I want to make a network using connectedComponents.
My vertex and edge dataframes look like below:
vertex = spark.createDataFrame(
[
('a', 1),
('a', 2),
('a', 3),
('b', 1),
('b', 5),
('b', 6),
('b', 7),
('b', 8),
('b', 3),
('c', 2),
('c', 3)
],['property', 'id'])
edge = spark.createDataFrame(
[
(1,2),
(2,3),
(1,5),
(5,6),
(6,7),
(7,8),
(5,6)
],['src', 'dst'])
I create GraphFrame with vertex and edge, and run connectedComponents but all ids have same component.

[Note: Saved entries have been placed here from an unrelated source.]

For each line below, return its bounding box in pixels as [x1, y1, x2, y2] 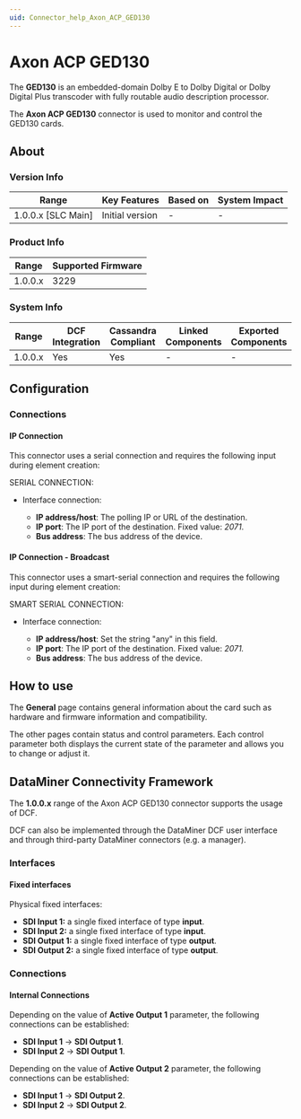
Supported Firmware [52, 259, 143, 272]
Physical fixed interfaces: [9, 899, 103, 910]
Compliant [110, 336, 156, 348]
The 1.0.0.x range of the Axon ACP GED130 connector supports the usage [9, 798, 284, 809]
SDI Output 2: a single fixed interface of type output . [21, 945, 219, 956]
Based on [168, 194, 210, 206]
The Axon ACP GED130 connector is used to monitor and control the [9, 109, 262, 119]
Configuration [9, 381, 90, 397]

What I need is separate component value for each "property" value:
result.show()
+---------+---+---------+
|property | id|component|
+---------+---+---------+
| a| 1| 1|
| a| 2| 1|
| a| 3| 1|
| b| 1| 2|
| b| 5| 2|
| b| 6| 2|
| b| 7| 2|
| b| 8| 2|
| b| 3| 3|
| c| 2| 4|
| c| 3| 4|
+---------+---+---------+
I have some silly idea that I can make the result by executing connectedComponents for each property using for loop. But real vertex data is very large size(countDistinct('property') shows over 30M. ), and using for loop seems very inefficient.
Is there any other way to do this?